I have created a UDTF and I'm running below java hive JDBC code inside it to execute a hive query and get results.
I'm able to get the connection to the hive2 server successfully but the code hangs indefinitely without any exception at statement.executeQuery(). What could be the reason? The same code runs in a standalone eclipse class but hands when deployed in a hadoop cluster as udtf.
public class DynamicWhereUDTF extends GenericUDTF {
private PrimitiveObjectInspector stringOI = null;
ArrayList<Object[]> results = new ArrayList<Object[]>();
@Override
public StructObjectInspector initialize(ObjectInspector[] args)

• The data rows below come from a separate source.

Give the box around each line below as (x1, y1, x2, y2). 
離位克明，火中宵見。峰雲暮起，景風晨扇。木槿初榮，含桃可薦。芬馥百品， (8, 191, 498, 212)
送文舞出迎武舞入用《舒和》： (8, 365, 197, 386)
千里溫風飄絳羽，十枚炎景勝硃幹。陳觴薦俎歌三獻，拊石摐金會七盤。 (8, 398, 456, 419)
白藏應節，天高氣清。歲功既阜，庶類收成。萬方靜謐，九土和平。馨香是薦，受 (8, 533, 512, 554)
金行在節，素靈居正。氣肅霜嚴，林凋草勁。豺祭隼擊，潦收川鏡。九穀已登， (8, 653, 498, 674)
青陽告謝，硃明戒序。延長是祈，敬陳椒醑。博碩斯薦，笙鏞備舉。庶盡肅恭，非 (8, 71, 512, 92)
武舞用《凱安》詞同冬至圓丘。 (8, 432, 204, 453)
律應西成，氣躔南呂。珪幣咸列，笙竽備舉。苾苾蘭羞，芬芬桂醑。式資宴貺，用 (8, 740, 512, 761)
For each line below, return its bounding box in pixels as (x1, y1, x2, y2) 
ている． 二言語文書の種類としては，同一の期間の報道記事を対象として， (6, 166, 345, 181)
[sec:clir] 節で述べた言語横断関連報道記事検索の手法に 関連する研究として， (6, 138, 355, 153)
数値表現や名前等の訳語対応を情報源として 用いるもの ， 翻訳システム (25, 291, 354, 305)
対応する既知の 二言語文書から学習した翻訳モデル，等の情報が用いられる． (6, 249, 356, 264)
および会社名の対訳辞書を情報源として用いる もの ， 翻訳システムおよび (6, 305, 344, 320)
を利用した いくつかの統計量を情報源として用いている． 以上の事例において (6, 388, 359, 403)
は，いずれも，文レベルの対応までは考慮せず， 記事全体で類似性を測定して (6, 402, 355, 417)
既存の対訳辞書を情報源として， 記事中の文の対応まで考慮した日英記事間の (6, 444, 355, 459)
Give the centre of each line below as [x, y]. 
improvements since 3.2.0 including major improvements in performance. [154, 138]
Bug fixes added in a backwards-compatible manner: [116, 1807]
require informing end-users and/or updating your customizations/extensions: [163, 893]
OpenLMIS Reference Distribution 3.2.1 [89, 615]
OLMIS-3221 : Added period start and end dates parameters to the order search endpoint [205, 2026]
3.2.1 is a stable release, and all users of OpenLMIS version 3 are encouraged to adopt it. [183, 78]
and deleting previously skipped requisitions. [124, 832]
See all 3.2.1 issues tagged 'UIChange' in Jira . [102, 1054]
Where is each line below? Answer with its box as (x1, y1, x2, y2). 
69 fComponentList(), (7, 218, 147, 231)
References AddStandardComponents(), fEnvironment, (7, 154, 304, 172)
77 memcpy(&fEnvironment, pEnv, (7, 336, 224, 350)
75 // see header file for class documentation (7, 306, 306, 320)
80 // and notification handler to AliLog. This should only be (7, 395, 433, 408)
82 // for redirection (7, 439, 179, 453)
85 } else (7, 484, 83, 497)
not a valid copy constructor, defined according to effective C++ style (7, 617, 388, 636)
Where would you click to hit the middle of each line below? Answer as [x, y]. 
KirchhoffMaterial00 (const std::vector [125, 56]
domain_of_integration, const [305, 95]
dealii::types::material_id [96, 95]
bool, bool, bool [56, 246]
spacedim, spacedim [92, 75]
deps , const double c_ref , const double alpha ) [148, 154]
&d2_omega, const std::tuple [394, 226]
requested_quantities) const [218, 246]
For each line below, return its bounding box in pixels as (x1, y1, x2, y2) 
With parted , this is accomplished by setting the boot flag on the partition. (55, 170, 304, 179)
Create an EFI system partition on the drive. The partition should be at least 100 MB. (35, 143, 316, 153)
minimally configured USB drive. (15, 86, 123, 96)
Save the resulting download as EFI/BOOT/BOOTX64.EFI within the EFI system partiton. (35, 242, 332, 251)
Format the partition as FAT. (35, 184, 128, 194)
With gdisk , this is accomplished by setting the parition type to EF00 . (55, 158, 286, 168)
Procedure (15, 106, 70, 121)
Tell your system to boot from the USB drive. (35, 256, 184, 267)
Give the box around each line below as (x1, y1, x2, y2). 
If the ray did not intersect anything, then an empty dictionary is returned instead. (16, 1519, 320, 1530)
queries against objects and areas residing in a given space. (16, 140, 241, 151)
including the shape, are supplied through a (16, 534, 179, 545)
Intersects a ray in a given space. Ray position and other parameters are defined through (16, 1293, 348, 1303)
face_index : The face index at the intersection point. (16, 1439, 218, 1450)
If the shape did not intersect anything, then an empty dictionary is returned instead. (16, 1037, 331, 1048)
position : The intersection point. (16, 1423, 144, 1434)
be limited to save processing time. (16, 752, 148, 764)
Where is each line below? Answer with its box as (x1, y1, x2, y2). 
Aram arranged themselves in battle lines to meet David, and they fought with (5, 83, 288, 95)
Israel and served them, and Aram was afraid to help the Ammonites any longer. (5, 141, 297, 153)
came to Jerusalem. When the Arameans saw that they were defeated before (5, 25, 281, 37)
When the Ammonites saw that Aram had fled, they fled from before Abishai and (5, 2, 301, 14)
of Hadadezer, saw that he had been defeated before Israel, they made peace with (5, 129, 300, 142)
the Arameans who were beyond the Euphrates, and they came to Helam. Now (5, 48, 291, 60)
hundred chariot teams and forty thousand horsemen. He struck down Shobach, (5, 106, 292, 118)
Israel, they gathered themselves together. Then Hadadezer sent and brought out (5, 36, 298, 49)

throws UDFArgumentException {
stringOI = (PrimitiveObjectInspector) args[0];
if (stringOI != null) {
String name = stringOI.toString();
System.out.println("param <-------> " + name);
}
List<String> fieldNames = new ArrayList<String>();
try {
fieldNames = getColumnNames("d_drug");
} catch (SQLException e) {
e.printStackTrace();
}
System.out.println("fieldNames size ---> " + fieldNames.size());
List<ObjectInspector> fieldOIs = new ArrayList<ObjectInspector>();
for (int i = 0; i < fieldNames.size(); i++) {
fieldOIs.add(PrimitiveObjectInspectorFactory.javaStringObjectInspector);
}
System.out.println("----------ObjectInspectorFactory created------------ ");
Connection conn = null;
ResultSet rs = null;
PreparedStatement statement = null;
try {
System.out.println("Processing records 1");
Class.forName("org.apache.hive.jdbc.HiveDriver");
System.out.println("Processing records 2");
Configuration conf = new Configuration();
conf.set("hadoop.security.authentication", "Kerberos");
conf.set("fs.hdfs.impl", DistributedFileSystem.class.getName());
conf.set("fs.file.impl", org.apache.hadoop.fs.LocalFileSystem.class.getName());
UserGroupInformation.setConfiguration(conf);
UserGroupInformation.loginUserFromKeytab("[email protected]", "/tmp/abc.keytab");
System.out.println("Processing records 3");
String hiveJdbcUrl = "jdbc:hive2://<host>:10000/demo_db;principal=hive/<host>@CS.MSD";
conn = DriverManager.getConnection(hiveJdbcUrl, "abc", "");
System.out.println("conn1 <-------> " + conn);
statement = conn.prepareStatement("select * from xyz limit 5");
System.out.println(" statement ----------> " + statement);
rs = statement.executeQuery();
System.out.println(" resultset ----------> " + rs);
ResultSetMetaData rsMetaData = rs.getMetaData();
int columnCount = rsMetaData.getColumnCount();
System.out.println("columnCount ---> " + columnCount);
// ArrayList<Object[]> results = new ArrayList<Object[]>();
StringBuilder values = new StringBuilder();
while (rs.next()) {
values = new StringBuilder();
for (int i = 0; i < columnCount; i++) {
values = values.append(rs.getString(i + 1)).append(",");
}
String output = values.toString().substring(0,
values.lastIndexOf(","));
System.out.println("output -----> " + output);
results.add(new Object[] {"122556", "52905"});
}
System.out.println("------- results forwarded -------");
} catch (Exception ex) {
ex.printStackTrace();
} finally {
if (conn != null)
try {
conn.close();
} catch (SQLException e) {
// TODO Auto-generated catch block
e.printStackTrace();
}
}
return ObjectInspectorFactory.getStandardStructObjectInspector(
fieldNames, fieldOIs);
}
@Override
public void close() throws HiveException {
// TODO Auto-generated method stub
}
@Override
public void process(Object[] record) throws HiveException {
try {
Iterator<Object[]> it = results.iterator();
while (it.hasNext()) {
Object[] r = it.next();
forward(r);
}
System.out.println("------- results forwarded -------");
} catch (Exception ex) {
ex.printStackTrace();
}
}
public List<String> getColumnNames(String tableName) throws SQLException {
List<String> fieldNames = new ArrayList<String>();
fieldNames.add("drug_id");
fieldNames.add("drug_cd");
return fieldNames;
}
}
The problem might be in creating connection in
initializemethod. Try to create connection inconfiguremethod, you can check Hbase connector as an example.